Source data
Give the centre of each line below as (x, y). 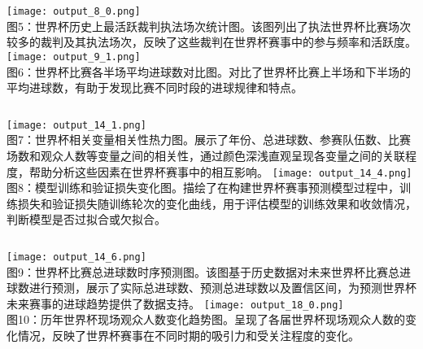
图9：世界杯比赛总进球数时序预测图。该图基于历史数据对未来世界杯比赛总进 (209, 271)
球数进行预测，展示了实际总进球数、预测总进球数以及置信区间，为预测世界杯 (211, 288)
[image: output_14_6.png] (76, 257)
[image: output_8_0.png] (74, 11)
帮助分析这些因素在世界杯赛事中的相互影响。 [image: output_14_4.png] (220, 171)
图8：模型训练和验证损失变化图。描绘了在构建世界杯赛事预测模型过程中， (203, 188)
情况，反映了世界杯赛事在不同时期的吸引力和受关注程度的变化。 (188, 336)
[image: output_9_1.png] (74, 57)
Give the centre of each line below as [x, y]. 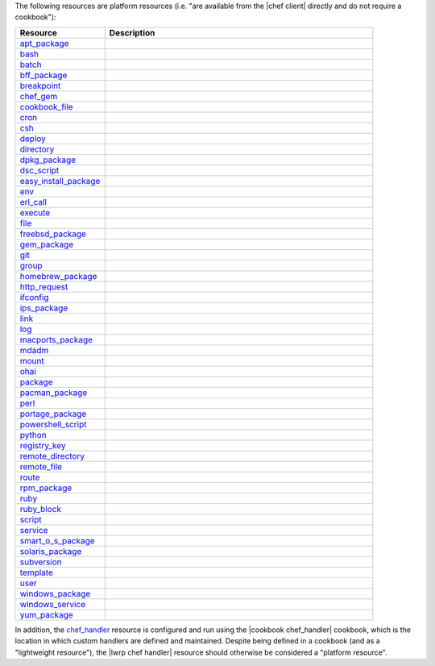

What you need to do —
Only one thing is required: an exact printout of the lines from the line containing "图9：世界杯比赛总进球数时序预测图。该图基于历史数据对未来世界杯比赛总进 (209, 271)" through the last line of the records, pictures excluded.

Solved exercise —
图9：世界杯比赛总进球数时序预测图。该图基于历史数据对未来世界杯比赛总进 (209, 271)
球数进行预测，展示了实际总进球数、预测总进球数以及置信区间，为预测世界杯 (211, 288)
[image: output_14_6.png] (76, 257)
[image: output_8_0.png] (74, 11)
帮助分析这些因素在世界杯赛事中的相互影响。 [image: output_14_4.png] (220, 171)
图8：模型训练和验证损失变化图。描绘了在构建世界杯赛事预测模型过程中， (203, 188)
情况，反映了世界杯赛事在不同时期的吸引力和受关注程度的变化。 (188, 336)
[image: output_9_1.png] (74, 57)
Give the centre of each line below as [x, y]. 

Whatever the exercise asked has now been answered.